Problem statement:
Return each line exactly, from the one that has "Web page text" through the end of the entries, both ends included. Pictures do not belong.

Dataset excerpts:
----

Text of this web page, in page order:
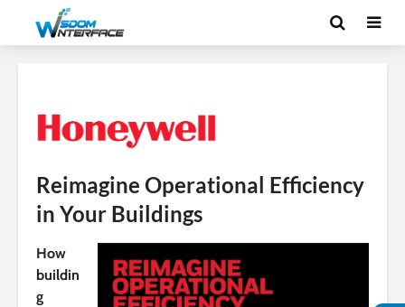
Reimagine Operational Efficiency
in Your Buildings
How
buildin
g
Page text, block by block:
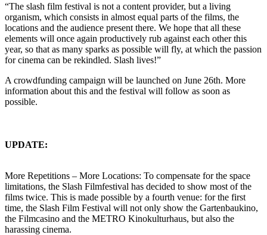
“The slash film festival is not a content provider, but a living
organism, which consists in almost equal parts of the films, the
locations and the audience present there. We hope that all these
elements will once again productively rub against each other this
year, so that as many sparks as possible will fly, at which the passion
for cinema can be rekindled. Slash lives!”
A crowdfunding campaign will be launched on June 26th. More
information about this and the festival will follow as soon as
possible.
UPDATE:
More Repetitions – More Locations: To compensate for the space
limitations, the Slash Filmfestival has decided to show most of the
films twice. This is made possible by a fourth venue: for the first
time, the Slash Film Festival will not only show the Gartenbaukino,
the Filmcasino and the METRO Kinokulturhaus, but also the
harassing cinema.
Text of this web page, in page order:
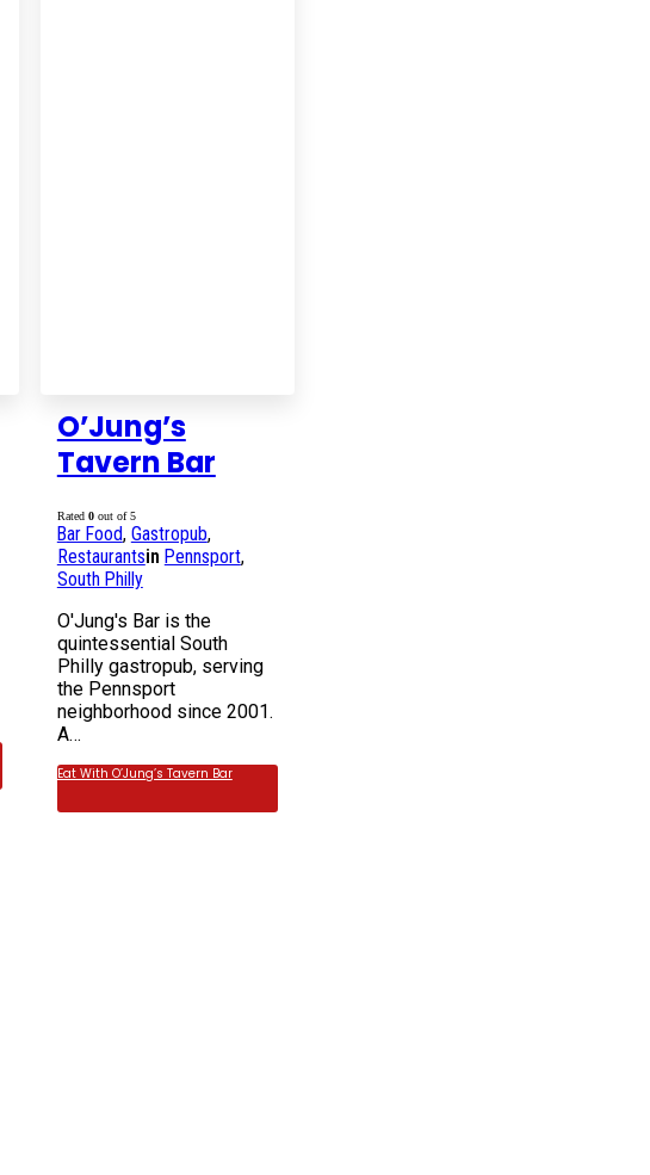
O’Jung’s
Tavern Bar
Rated 0out of 5
Bar Food, Gastropub,
Restaurantsin Pennsport,
South Philly
O'Jung's Bar is the
quintessential South
Philly gastropub, serving
the Pennsport
neighborhood since 2001.
A…
Eat With O’Jung’s Tavern Bar
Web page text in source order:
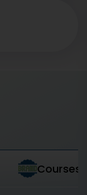
Courses
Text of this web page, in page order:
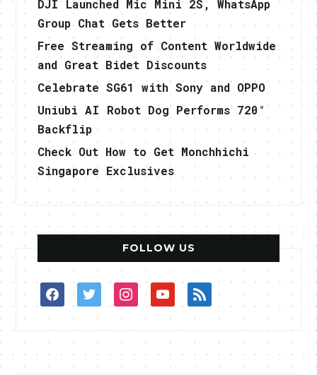
DJI Launched Mic Mini 2S, WhatsApp
Group Chat Gets Better
Free Streaming of Content Worldwide
and Great Bidet Discounts
Celebrate SG61 with Sony and OPPO
Uniubi AI Robot Dog Performs 720°
Backflip
Check Out How to Get Monchhichi
Singapore Exclusives
FOLLOW US
facebooktwitterinstagramyoutuberss
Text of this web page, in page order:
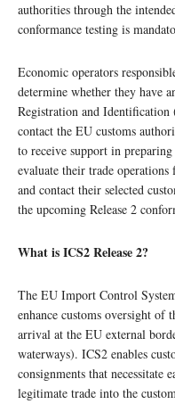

----

Answer to this task:
Web page text in source order:
Courses
Text of this web page, in page order:
DJI Launched Mic Mini 2S, WhatsApp
Group Chat Gets Better
Free Streaming of Content Worldwide
and Great Bidet Discounts
Celebrate SG61 with Sony and OPPO
Uniubi AI Robot Dog Performs 720°
Backflip
Check Out How to Get Monchhichi
Singapore Exclusives
FOLLOW US
facebooktwitterinstagramyoutuberss
Text of this web page, in page order:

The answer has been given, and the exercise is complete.